(214b) Design Principles for High-Selectivity Chemical Looping Oxidative Dehydrogenation of Ethane

Ethylene is one of the largest-volume commodity chemicals worldwide, with a correspondingly high carbon footprint. We have previously demonstrated that replacing conventional steam cracking with chemical looping oxidative dehydrogenation (CL-ODH) of ethane holds significant potential to reduce energy consumption and CO₂ emissions in ethylene production. CL-ODH is a two-step process. In the first step, ethane is selectively oxidized to ethylene and water by contacting it with a mixed metal oxide oxygen carrier that donates its lattice oxygen to the reaction. In the subsequent step, the oxygen carrier is regenerated by contact with air, replenishing its lattice oxygen while also providing heat that can be utilized to achieve isothermal operation. Because thermodynamics favor the deep oxidation of both ethane and ethylene to CO₂, it is critical for the oxygen carrier to be catalytically modified to suppress over-oxidation of the products while enabling selective oxidation of hydrogen.
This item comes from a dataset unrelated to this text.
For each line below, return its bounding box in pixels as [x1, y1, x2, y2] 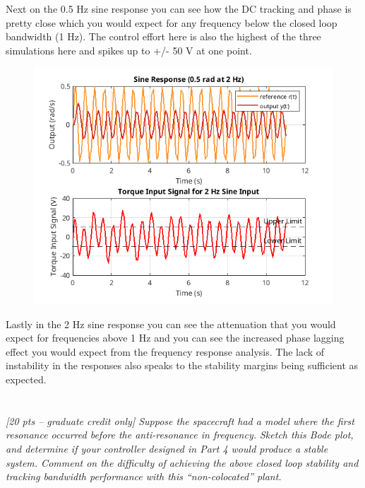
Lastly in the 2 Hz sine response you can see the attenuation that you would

In our system, this is achieved by impregnating the carrier surface with salts that melt and spread during calcination. In this work, we describe our recent advancements in the salt coating of CL-ODH oxygen carriers. These developments provide further insight into the mechanism by which the salts suppress deep oxidation while allowing selective hydrogen combustion. The potential to enable autothermal operation through tailored oxygen carrier design is also discussed.